Старцев внезапно вскипел:

– Да они только и смотрят, что плохо лежит! И ни одного лишнего движения на благо страны не сделают! Будь моя воля – всех бы принудительно заставил работать на заводах или в колхозах! По крайней мере, сейчас, когда страна от войны оправляется.

– Что ж, я не против, чтоб они работали. Только одного волевого решения маловато.

– Почему это маловато? – посмотрел на друга Иван.

– У них, брат, ни национальности, ни паспортов, ни жилья. И никакого социального статуса. Кого ты будешь принуждать к работе, если основная масса цыган не является гражданами СССР?

– Насчет паспортов спорить не буду. Но с чего ты взял, что у них нет национальности?

– Потому что не существует такого народа, цыгане. Ты разве не знал?

Старцев пожал плечами и глянул на часы.

– Первый раз слышу. Поясни. У нас еще есть минут десять-пятнадцать.

– «Цыгане» – собирательное название нескольких этнических групп, проживающих в десятках различных стран мира. И дело не только в этом. Никто не может точно сказать, сколько их в каждой стране…

* * *

Перепись цыган в СССР ни разу не давала точной статистической картины. Документов у них не было; ведя кочевой образ жизни, табор за год менял до десяти стоянок. Все это вносило в учет изрядную путаницу. К примеру, перепись 1926 года зафиксировала на территории СССР более шестидесяти тысяч цыган, а следующая перепись, состоявшаяся через одиннадцать лет, выявила их всего две с половиной тысячи.

Революция, Гражданская война и первые годы советской власти стали для всех слоев цыганского общества нелегким испытанием. Больше других досталось зажиточным цыганам: купцам, земле- и домовладельцам. Характер и ментальность не позволяли им вступать в открытую конфронтацию. Жизнь для них всегда оставалась дороже материальных благ, и поэтому даже оседлым цыганам, потерявшим все нажитое, приходилось уезжать с насиженных мест и начинать все с нуля.

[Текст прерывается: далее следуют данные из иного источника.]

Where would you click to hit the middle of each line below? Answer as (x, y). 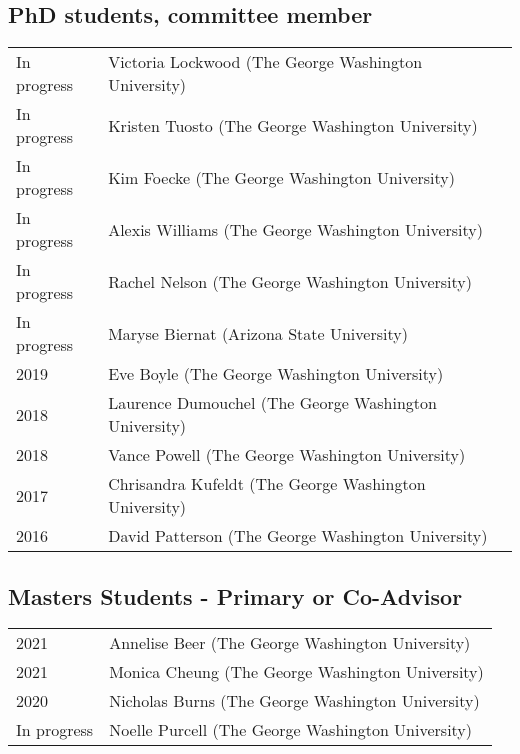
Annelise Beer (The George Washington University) (290, 643)
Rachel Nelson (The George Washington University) (290, 281)
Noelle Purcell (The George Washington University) (291, 730)
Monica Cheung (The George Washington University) (296, 672)
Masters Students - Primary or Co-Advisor (235, 595)
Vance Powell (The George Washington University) (287, 455)
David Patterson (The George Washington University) (298, 536)
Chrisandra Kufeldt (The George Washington (267, 484)
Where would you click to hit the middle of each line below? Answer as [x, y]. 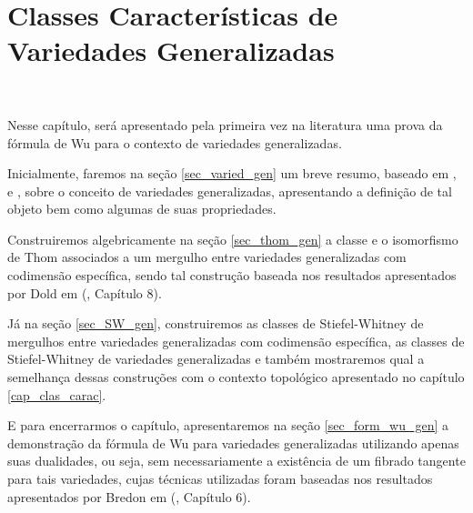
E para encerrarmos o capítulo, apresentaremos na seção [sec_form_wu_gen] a [228, 425]
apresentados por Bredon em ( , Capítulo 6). [129, 496]
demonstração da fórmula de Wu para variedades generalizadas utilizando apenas [233, 443]
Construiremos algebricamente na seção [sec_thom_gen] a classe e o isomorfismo [233, 239]
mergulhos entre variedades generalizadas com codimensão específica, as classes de [236, 341]
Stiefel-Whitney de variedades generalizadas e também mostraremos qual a [216, 359]
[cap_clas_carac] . [57, 394]
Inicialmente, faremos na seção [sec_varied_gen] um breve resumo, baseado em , [232, 173]
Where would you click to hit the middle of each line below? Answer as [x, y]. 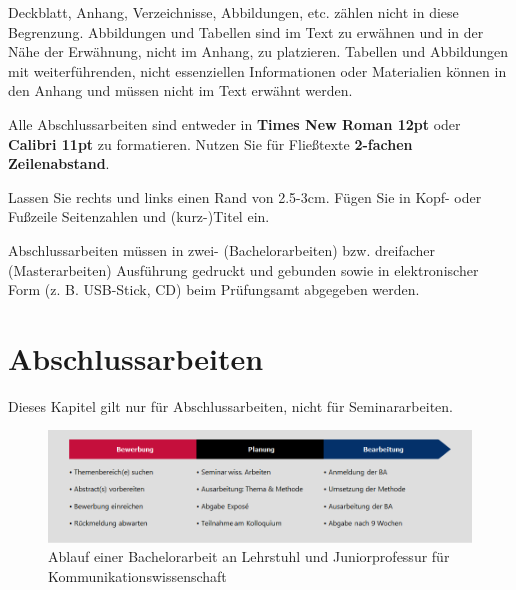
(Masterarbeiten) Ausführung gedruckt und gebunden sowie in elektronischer [243, 269]
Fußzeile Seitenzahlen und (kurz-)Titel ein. [139, 216]
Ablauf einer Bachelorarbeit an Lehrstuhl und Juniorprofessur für [249, 556]
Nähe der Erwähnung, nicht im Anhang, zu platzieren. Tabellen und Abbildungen [258, 51]
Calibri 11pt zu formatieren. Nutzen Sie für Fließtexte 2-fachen [210, 143]
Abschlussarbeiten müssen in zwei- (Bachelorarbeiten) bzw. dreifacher [221, 249]
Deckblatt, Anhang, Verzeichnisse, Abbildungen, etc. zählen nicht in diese [233, 12]
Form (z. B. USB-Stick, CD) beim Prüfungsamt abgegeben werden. [214, 289]
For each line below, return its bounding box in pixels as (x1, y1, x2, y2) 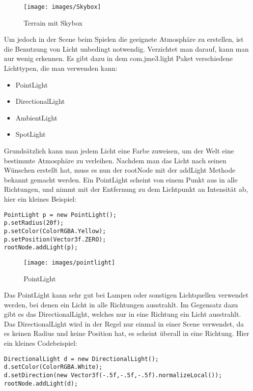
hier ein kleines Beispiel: (4, 193, 77, 204)
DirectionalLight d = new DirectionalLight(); (4, 355, 159, 362)
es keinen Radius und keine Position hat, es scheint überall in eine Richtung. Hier (4, 328, 250, 338)
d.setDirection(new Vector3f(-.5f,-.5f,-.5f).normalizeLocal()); (4, 371, 222, 379)
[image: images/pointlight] (24, 259, 115, 266)
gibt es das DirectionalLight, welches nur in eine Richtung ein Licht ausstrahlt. (4, 309, 241, 319)
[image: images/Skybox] (24, 3, 101, 10)
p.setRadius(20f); (4, 219, 64, 227)
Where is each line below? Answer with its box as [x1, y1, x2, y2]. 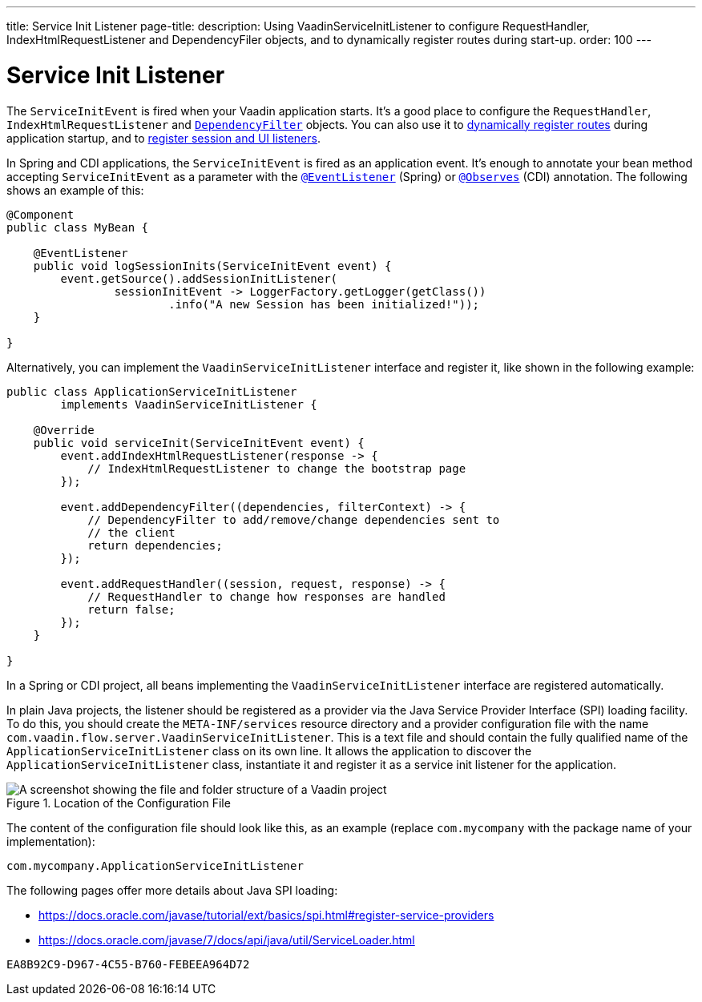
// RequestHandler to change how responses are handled [87, 590, 446, 603]
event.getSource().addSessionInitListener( [60, 272, 338, 285]
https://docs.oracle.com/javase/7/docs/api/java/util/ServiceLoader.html [38, 932, 415, 947]
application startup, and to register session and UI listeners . [6, 131, 321, 145]
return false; [87, 602, 175, 616]
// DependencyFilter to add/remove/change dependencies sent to [87, 513, 500, 526]
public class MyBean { [6, 220, 149, 234]
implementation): [6, 834, 95, 848]
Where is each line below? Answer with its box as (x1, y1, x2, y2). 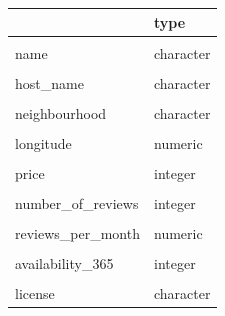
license (15, 283, 55, 304)
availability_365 (15, 253, 114, 274)
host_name (15, 72, 84, 93)
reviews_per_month (15, 223, 140, 244)
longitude (15, 132, 72, 153)
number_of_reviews (15, 193, 139, 214)
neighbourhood (15, 102, 107, 123)
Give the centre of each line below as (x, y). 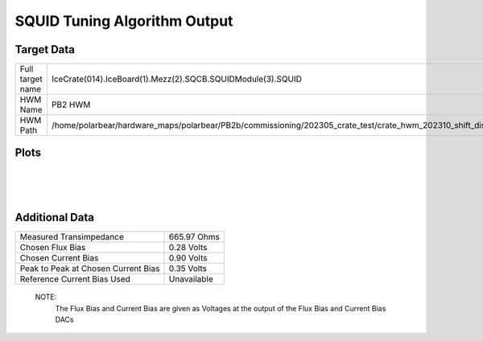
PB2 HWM (71, 105)
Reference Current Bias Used (75, 279)
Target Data (45, 49)
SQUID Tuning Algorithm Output (124, 21)
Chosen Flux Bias (53, 248)
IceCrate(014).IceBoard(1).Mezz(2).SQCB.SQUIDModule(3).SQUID (176, 79)
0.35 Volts (188, 269)
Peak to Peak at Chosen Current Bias (90, 269)

«Раскулачивала» советская власть и менее зажиточных: забирала лошадей, кибитки, имущество. Но все потуги оказались напрасными – цыгане не желали становиться на путь социализма и раз за разом возвращались к привычной свободной жизни.

Большевики допустили серьезную ошибку, надеясь на то, что беднейшее цыганское большинство станет их союзником. По своей сути цыгане были аполитичны и не восприимчивы к классовой розни, так как наличие богатых людей всегда помогало им выживать. Ведь мелодичные цыганские романсы и зажигательные танцы всегда неплохо оплачивались денежной ресторанной публикой, и при этом обе стороны были довольны друг другом. Так называемое взаимовыгодное приспособление.

Поэтому в начале тридцатых годов Советская власть начала практиковать массовые облавы и высылку цыган в Сибирь и северные регионы страны. Поутихла эта волна лишь за два-три года до начала Великой Отечественной войны.

* * *

– …Саня, я всегда гордился дружбой с тобой. Ты начитанный, образованный, культурный… черт, даже не знаю, какой еще… Короче, умный! – выслушав товарища, сказал Иван. – Твой рассказ о цыганах, конечно, интересен. Только видишь ли, в чем дело… Я ведь тоже по духу интернационалист, да только сволочей не перевариваю. А сволочей среди них предостаточно.